### WHAT YOU WILL DO
The exercise asks you to copy every line below in which "Objetivo" appears.

(Items listed in a dataset)
# # # #

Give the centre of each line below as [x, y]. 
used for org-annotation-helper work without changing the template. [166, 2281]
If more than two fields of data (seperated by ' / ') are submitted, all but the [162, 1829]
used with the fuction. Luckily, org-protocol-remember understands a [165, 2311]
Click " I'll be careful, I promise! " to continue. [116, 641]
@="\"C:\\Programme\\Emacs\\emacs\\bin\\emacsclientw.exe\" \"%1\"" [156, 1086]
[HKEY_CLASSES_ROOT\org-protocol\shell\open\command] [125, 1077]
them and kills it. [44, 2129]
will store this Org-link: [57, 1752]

# # # #

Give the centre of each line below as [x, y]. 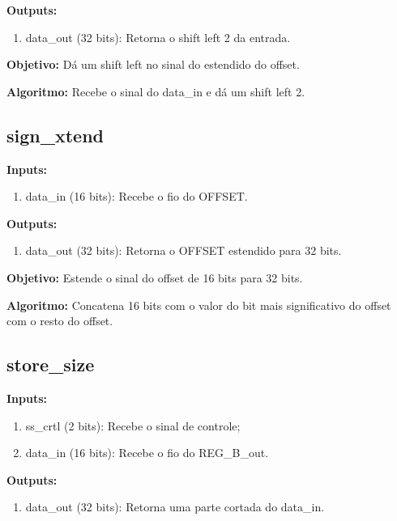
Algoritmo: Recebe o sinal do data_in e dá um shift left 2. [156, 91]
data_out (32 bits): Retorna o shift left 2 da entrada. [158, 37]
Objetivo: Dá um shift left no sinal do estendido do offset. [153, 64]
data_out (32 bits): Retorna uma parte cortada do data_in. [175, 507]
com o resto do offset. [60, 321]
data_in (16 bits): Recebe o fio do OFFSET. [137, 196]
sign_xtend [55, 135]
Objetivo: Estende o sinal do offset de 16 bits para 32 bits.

# # # #

### SOLUTION
Objetivo: Dá um shift left no sinal do estendido do offset. [153, 64]
Objetivo: Estende o sinal do offset de 16 bits para 32 bits.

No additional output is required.